[DATA FOR ANALYSIS Boundary: Start]

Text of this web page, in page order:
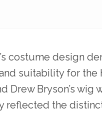
costume design
suitability for the
Drew Bryson’s wig
reflected the
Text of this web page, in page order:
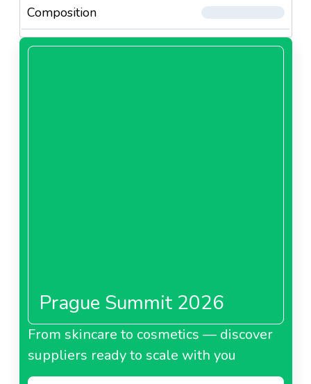
Composition
Prague Summit 2026
From skincare to cosmetics — discover
suppliers ready to scale with you
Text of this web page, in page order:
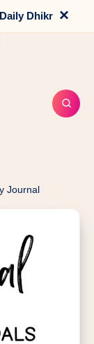
Dhikr ×
Journal
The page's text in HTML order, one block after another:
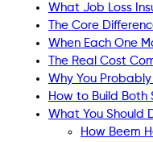
What Job Loss
The Core
When Each One
The Real Cost
Why You
How to Build
What You Should
How Beem
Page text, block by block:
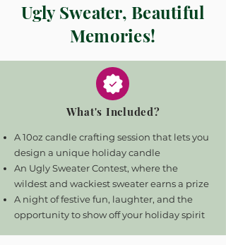
Ugly Sweater, Beautiful
Memories!
What's Included?
A 10oz candle crafting session that lets you
design a unique holiday candle
An Ugly Sweater Contest, where the
wildest and wackiest sweater earns a prize
A night of festive fun, laughter, and the
opportunity to show off your holiday spirit
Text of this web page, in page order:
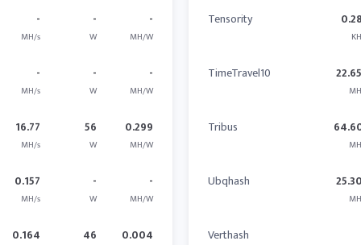
-
MH/s
-
W
-
MH/W
-
MH/s
-
W
-
MH/W
16.77
MH/s
56
W
0.299
MH/W
0.157
MH/s
-
W
-
MH/W
0.164 46 0.004
Tensority
TimeTravel10
Tribus
Ubqhash
Verthash
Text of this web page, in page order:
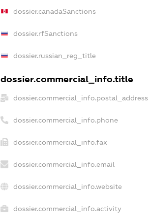
dossier.canadaSanctions
dossier.rfSanctions
dossier.russian_reg_title
dossier.commercial_info.title
dossier.commercial_info.postal_address
dossier.commercial_info.phone
dossier.commercial_info.fax
dossier.commercial_info.email
dossier.commercial_info.website
dossier.commercial_info.activity
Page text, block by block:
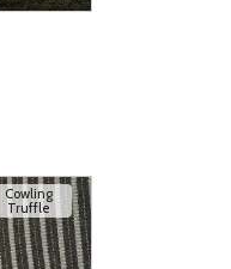
Cowling
Truffle
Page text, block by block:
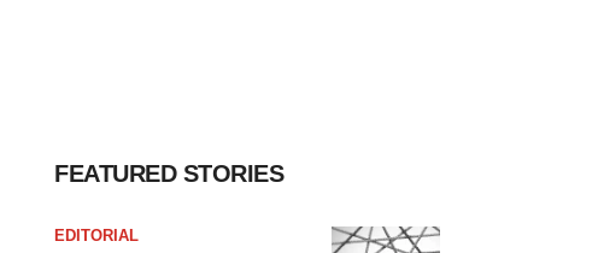
FEATURED STORIES
EDITORIAL
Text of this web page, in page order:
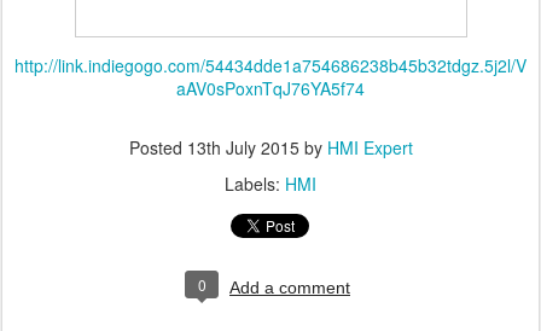
http://link.indiegogo.com/54434dde1a754686238b45b32tdgz.5j2l/V
aAV0sPoxnTqJ76YA5f74
Posted 13th July 2015by HMI Expert
Labels: HMI
0 Add a comment
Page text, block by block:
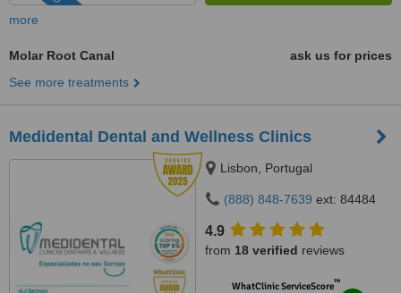
more
Molar Root Canal
ask us for prices
See more treatments
Medidental Dental and Wellness Clinics
Lisbon, Portugal
(888) 848-7639 ext: 84484
4.9
from 18 verified reviews
WhatClinic ServiceScore™
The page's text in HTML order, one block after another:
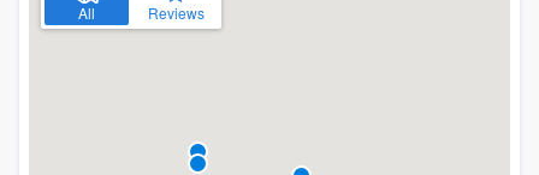
All Reviews
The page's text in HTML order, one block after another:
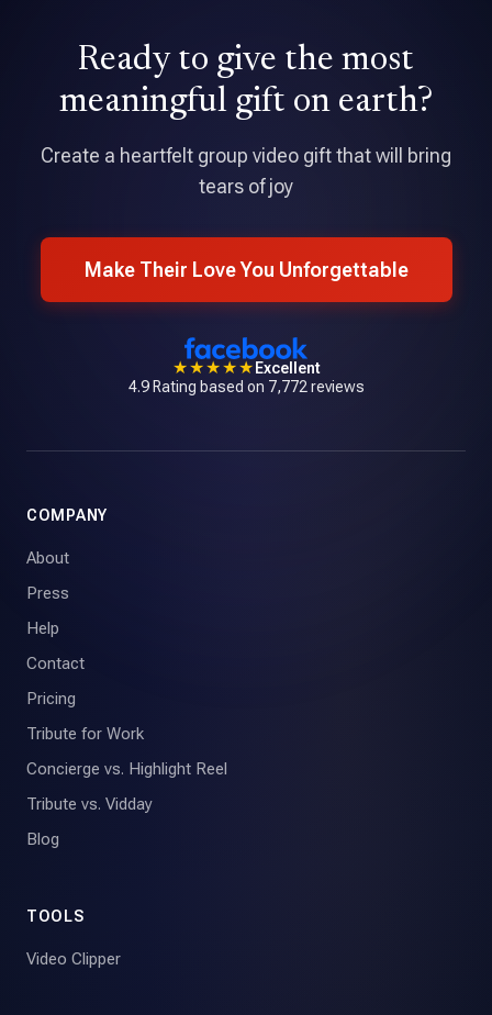
★★★★★
Tribute is an amazing application that allowed me to pull
together a professional quality video with over 70
Ready to give the most
meaningful gift on earth?
Create a heartfelt group video gift that will bring
tears of joy
Make Their Love You Unforgettable
★★★★★Excellent
4.9 Rating based on 7,772 reviews
COMPANY
About
Press
Help
Contact
Pricing
Tribute for Work
Concierge vs. Highlight Reel
Tribute vs. Vidday
Blog
TOOLS
Video Clipper
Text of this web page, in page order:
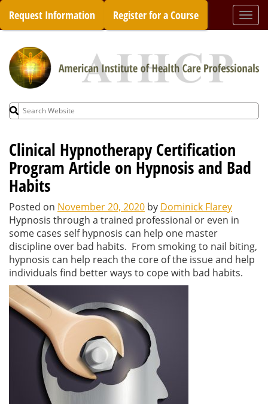
Skip
content
Request Information Register for a Course
Search
for:
Clinical Hypnotherapy Certification
Program Article on Hypnosis and Bad
Habits
Posted on November 20, 2020 by Dominick Flarey
Hypnosis through a trained professional or even in
some cases self hypnosis can help one master
discipline over bad habits. From smoking to nail biting,
hypnosis can help reach the core of the issue and help
individuals find better ways to cope with bad habits.
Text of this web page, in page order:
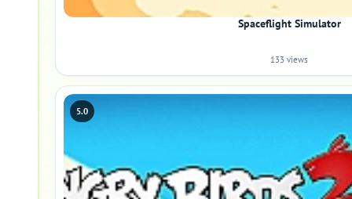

[DATA FOR ANALYSIS Boundary: End]

§ **EXERCISE BRIEF**:
Each entry above has to be set down again verbatim, except for its pictures.

§ **ANSWER BOX**:
Text of this web page, in page order:
costume design
suitability for the
Drew Bryson’s wig
reflected the
Text of this web page, in page order:
Composition
Prague Summit 2026
From skincare to cosmetics — discover
suppliers ready to scale with you
Text of this web page, in page order:
Dhikr ×
Journal
The page's text in HTML order, one block after another:
What Job Loss
The Core
When Each One
The Real Cost
Why You
How to Build
What You Should
How Beem
Page text, block by block:
Ugly Sweater, Beautiful
Memories!
What's Included?
A 10oz candle crafting session that lets you
design a unique holiday candle
An Ugly Sweater Contest, where the
wildest and wackiest sweater earns a prize
A night of festive fun, laughter, and the
opportunity to show off your holiday spirit
Text of this web page, in page order:
-
MH/s
-
W
-
MH/W
-
MH/s
-
W
-
MH/W
16.77
MH/s
56
W
0.299
MH/W
0.157
MH/s
-
W
-
MH/W
0.164 46 0.004
Tensority
TimeTravel10
Tribus
Ubqhash
Verthash
Text of this web page, in page order:
dossier.canadaSanctions
dossier.rfSanctions
dossier.russian_reg_title
dossier.commercial_info.title
dossier.commercial_info.postal_address
dossier.commercial_info.phone
dossier.commercial_info.fax
dossier.commercial_info.email
dossier.commercial_info.website
dossier.commercial_info.activity
Page text, block by block:
Cowling
Truffle
Page text, block by block:
FEATURED STORIES
EDITORIAL
Text of this web page, in page order:
http://link.indiegogo.com/54434dde1a754686238b45b32tdgz.5j2l/V
aAV0sPoxnTqJ76YA5f74
Posted 13th July 2015by HMI Expert
Labels: HMI
0 Add a comment
Page text, block by block:
more
Molar Root Canal
ask us for prices
See more treatments
Medidental Dental and Wellness Clinics
Lisbon, Portugal
(888) 848-7639 ext: 84484
4.9
from 18 verified reviews
WhatClinic ServiceScore™
The page's text in HTML order, one block after another:
All Reviews
The page's text in HTML order, one block after another:
★★★★★
Tribute is an amazing application that allowed me to pull
together a professional quality video with over 70
Ready to give the most
meaningful gift on earth?
Create a heartfelt group video gift that will bring
tears of joy
Make Their Love You Unforgettable
★★★★★Excellent
4.9 Rating based on 7,772 reviews
COMPANY
About
Press
Help
Contact
Pricing
Tribute for Work
Concierge vs. Highlight Reel
Tribute vs. Vidday
Blog
TOOLS
Video Clipper
Text of this web page, in page order:
Skip
content
Request Information Register for a Course
Search
for:
Clinical Hypnotherapy Certification
Program Article on Hypnosis and Bad
Habits
Posted on November 20, 2020 by Dominick Flarey
Hypnosis through a trained professional or even in
some cases self hypnosis can help one master
discipline over bad habits. From smoking to nail biting,
hypnosis can help reach the core of the issue and help
individuals find better ways to cope with bad habits.
Text of this web page, in page order:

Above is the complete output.